GCC version: (Ubuntu 7.5.0-3ubuntu1~18.04) 7.5.0ĬuDNN version: Probably one of the following:
I believe that the legendary would be able to help have taken the solution pip install torch=1.8.0+cu111 torchvision=0.9.0+cu111 torchaudio=0.8.0 -f īut there is the same error RuntimeError: cuDNN error: CUDNN_STATUS_NOT_INITIALIZEDįollowing is the result by run python -m _env Collecting environment information. I’m working on a remote server and it is the first time I’m using GPUs.
I suppose the problem comes from the fact that I’m trying to use torch with CUDA 11.1 with an incompatible Driver Version, but I don’t know how to fix the problem. | Fan Temp Perf Pwr:Usage/Cap| Memory-Usage | GPU-Util Compute M.

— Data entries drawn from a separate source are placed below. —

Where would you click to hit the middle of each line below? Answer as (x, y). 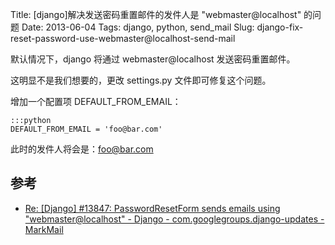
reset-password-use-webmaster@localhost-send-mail (123, 38)
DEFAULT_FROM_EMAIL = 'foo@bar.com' (86, 129)
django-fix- (280, 27)
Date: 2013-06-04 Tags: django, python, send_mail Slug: (138, 27)
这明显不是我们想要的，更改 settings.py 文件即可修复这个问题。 (141, 80)
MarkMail (44, 229)
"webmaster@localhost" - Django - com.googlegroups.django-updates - (174, 219)
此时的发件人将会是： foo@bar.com (82, 149)
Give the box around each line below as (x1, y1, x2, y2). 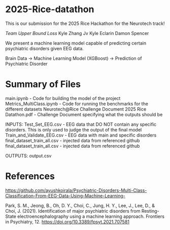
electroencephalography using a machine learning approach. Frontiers (17, 213, 165, 219)
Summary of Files (5, 79, 81, 90)
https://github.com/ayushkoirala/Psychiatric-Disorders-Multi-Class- (5, 187, 147, 193)
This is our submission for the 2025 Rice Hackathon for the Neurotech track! (5, 20, 165, 26)
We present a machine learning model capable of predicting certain (5, 40, 146, 46)
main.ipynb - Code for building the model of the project (5, 95, 121, 101)
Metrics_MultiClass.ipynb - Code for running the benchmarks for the (5, 101, 149, 107)
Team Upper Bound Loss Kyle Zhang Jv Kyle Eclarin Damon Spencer (5, 30, 149, 36)
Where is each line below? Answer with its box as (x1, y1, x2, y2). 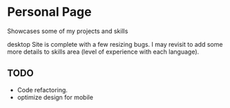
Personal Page (7, 4, 92, 20)
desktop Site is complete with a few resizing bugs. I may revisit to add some (7, 40, 223, 48)
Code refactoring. (17, 85, 68, 94)
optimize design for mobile (17, 93, 93, 101)
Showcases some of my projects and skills (7, 27, 128, 35)
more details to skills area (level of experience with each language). (7, 47, 200, 56)
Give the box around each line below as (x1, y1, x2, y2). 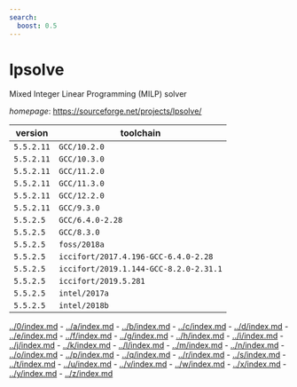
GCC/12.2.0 (59, 191, 105, 201)
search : (9, 12, 38, 22)
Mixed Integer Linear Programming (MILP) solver (9, 89, 188, 99)
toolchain (120, 127, 161, 139)
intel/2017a (59, 288, 109, 298)
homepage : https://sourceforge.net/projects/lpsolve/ (9, 106, 202, 116)
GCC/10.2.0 (59, 142, 105, 152)
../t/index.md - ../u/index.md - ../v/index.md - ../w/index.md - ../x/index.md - (9, 359, 287, 369)
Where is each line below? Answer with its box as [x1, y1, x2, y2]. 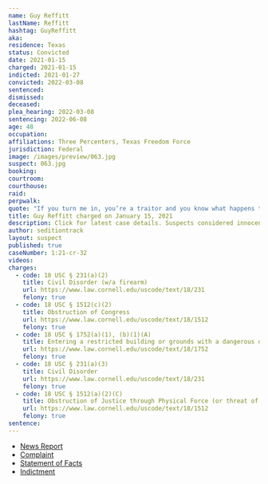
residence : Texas [8, 41, 66, 49]
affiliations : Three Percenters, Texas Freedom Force [8, 137, 191, 146]
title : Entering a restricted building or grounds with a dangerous [22, 338, 255, 346]
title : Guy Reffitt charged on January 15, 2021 [8, 212, 173, 220]
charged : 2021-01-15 [8, 64, 77, 72]
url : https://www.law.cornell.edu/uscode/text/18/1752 [22, 345, 209, 353]
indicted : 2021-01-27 [8, 71, 81, 79]
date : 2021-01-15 [8, 57, 66, 65]
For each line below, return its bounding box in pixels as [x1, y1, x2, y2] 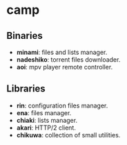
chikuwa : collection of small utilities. [16, 130, 121, 139]
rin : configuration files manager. [16, 101, 108, 110]
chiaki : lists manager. [16, 116, 77, 124]
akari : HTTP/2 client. [16, 123, 77, 132]
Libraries [6, 83, 46, 95]
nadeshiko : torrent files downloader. [16, 56, 121, 64]
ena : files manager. [16, 108, 72, 117]
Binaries [6, 30, 43, 42]
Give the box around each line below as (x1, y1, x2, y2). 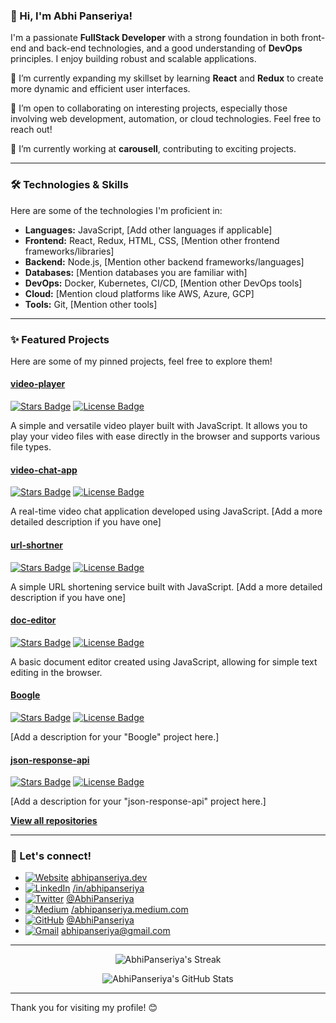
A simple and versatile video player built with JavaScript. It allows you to (10, 420, 308, 432)
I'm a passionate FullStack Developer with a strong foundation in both (10, 32, 300, 44)
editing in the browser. (10, 666, 103, 678)
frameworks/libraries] (24, 245, 115, 257)
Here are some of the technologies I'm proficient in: (10, 204, 223, 216)
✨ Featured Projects (10, 332, 110, 346)
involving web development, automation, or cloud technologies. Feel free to (10, 113, 322, 125)
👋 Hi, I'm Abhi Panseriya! (10, 9, 133, 23)
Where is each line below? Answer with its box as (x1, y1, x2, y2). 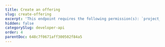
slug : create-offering (5, 12, 52, 17)
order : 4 (5, 30, 23, 35)
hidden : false (5, 21, 34, 26)
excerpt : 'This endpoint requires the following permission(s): (5, 16, 139, 21)
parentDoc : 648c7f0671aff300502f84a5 (5, 35, 82, 40)
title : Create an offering (5, 7, 60, 12)
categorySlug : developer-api (5, 25, 65, 30)
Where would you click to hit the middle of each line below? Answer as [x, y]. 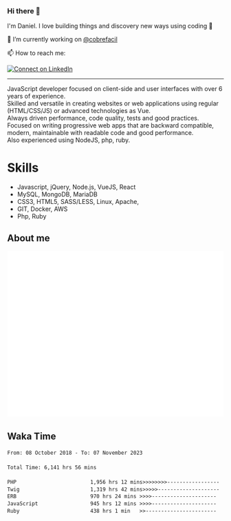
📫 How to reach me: [36, 53]
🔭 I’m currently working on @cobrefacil [63, 39]
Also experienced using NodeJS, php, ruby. [69, 140]
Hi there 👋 [24, 11]
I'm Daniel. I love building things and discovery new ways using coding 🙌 [110, 26]
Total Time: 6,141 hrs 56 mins [52, 467]
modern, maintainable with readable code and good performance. [100, 133]
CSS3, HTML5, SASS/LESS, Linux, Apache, [78, 202]
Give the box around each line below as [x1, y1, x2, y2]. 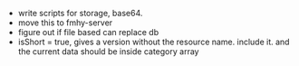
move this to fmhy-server [17, 17, 113, 28]
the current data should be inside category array [17, 46, 199, 57]
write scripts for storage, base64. [17, 8, 143, 18]
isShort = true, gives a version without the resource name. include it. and [17, 36, 290, 47]
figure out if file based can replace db [17, 27, 159, 37]
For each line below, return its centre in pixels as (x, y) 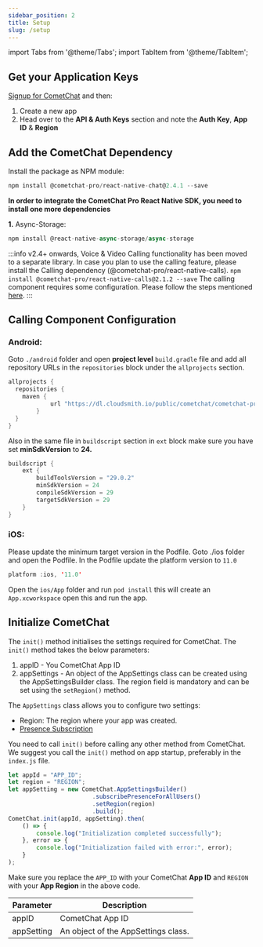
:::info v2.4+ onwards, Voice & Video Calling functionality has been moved (128, 253)
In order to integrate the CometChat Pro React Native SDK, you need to (125, 200)
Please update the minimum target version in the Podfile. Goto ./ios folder (126, 552)
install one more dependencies (59, 209)
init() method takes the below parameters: (79, 650)
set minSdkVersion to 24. (50, 449)
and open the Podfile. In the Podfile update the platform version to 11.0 (122, 560)
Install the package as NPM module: (66, 171)
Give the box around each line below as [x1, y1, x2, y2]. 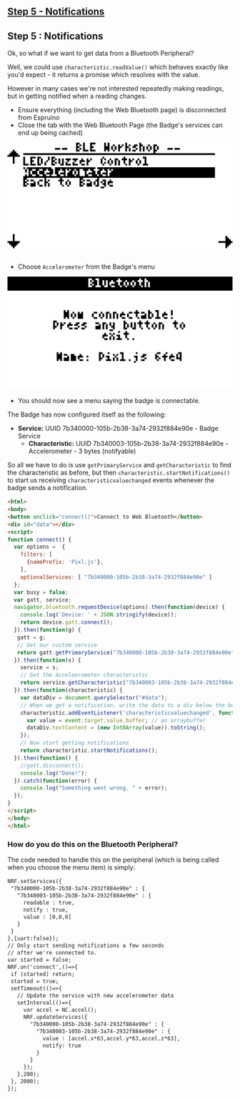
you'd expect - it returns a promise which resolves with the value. [7, 71, 200, 79]
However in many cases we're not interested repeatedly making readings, [7, 84, 224, 93]
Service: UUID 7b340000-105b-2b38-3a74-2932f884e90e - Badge [17, 424, 219, 433]
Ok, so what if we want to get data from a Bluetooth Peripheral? [7, 49, 194, 58]
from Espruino [17, 114, 60, 122]
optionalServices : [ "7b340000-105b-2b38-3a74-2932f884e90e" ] [20, 573, 213, 581]
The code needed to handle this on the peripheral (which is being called [7, 855, 219, 864]
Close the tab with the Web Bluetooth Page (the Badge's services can [17, 121, 223, 129]
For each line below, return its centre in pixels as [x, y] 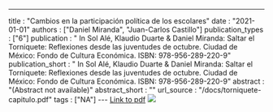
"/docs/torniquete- [230, 90]
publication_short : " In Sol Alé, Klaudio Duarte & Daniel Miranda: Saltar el [131, 64]
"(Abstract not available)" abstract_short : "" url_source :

| GPU Name Persistence-M| Bus-Id Disp.A | Volatile Uncorr. When I run the command line nvidia-smi, I get: Sun Mar 28 15:02:53 2021 But unfortunately it gives me a new error related to CUDA: RuntimeError: CUDA driver initialization failed, you might not have a CUDA gpu. I was facing the same issue and installing torch with CUDA11.1 solved it. RuntimeError: cuDNN error: CUDNN_STATUS_NOT_INITIALIZED Return self._conv_forward(input, self.weight, self.bias)įile "/home/khawar/anaconda3/envs/hypergraph_reid/lib/python3.7/site-packages/torch/nn/modules/conv.py", line 396, in _conv_forward Return self.module(*inputs, **kwargs)įile "/media/khawar/HDD_Khawar1/hypergraph_reid/models/ResNet_hypergraphsage_part.py", line 621, in forwardįile "/media/khawar/HDD_Khawar1/hypergraph_reid/models/resnet.py", line 213, in forwardįile "/home/khawar/anaconda3/envs/hypergraph_reid/lib/python3.7/site-packages/torch/nn/modules/conv.py", line 399, in forward Train(model, criterion_xent, criterion_htri, optimizer, trainloader, use_gpu)įile "main_video_person_reid_hypergraphsage_part.py", line 257, in trainįile "/home/khawar/anaconda3/envs/hypergraph_reid/lib/python3.7/site-packages/torch/nn/modules/module.py", line 889, in _call_implįile "/home/khawar/anaconda3/envs/hypergraph_reid/lib/python3.7/site-packages/torch/nn/parallel/data_parallel.py", line 165, in forward Initializing model: resnet50graphpoolparthyperįile "main_video_person_reid_hypergraphsage_part.py", line 357, in įile "main_video_person_reid_hypergraphsage_part.py", line 220, in main Number of images per tracklet: 2 ~ 920, average 59.5
Many developers said that this is a label problem but I am not not sure because labels are in right place Traceback (most recent call last):Īrgs:Namespace(arch='resnet50graphpoolparthyper', concat=False, dataset='mars', dropout=0.1, eval_step=100, evaluate=False, gamma=0.1, gpu_devices='0', height=256, htri_only=False, lr=0.0003, margin=0.3, max_epoch=800, nheads=8, nhid=512, num_instances=4, part1=4, part2=8, part3=2, pool='avg', pretrained_model='/home/jiyang/Workspace/Works/video-person-reid/3dconv-person-reid/pretrained_models/resnet-50-kinetics.pth', print_freq=80, save_dir='log_hypergraphsagepart', seed=1, seq_len=8, start_epoch=0, stepsize=200, test_batch=1, train_batch=32, use_cpu=False, warmup=True, weight_decay=0.0005, width=128, workers=4, xent_only=False) I am doing training and put the dataset inside the data folder.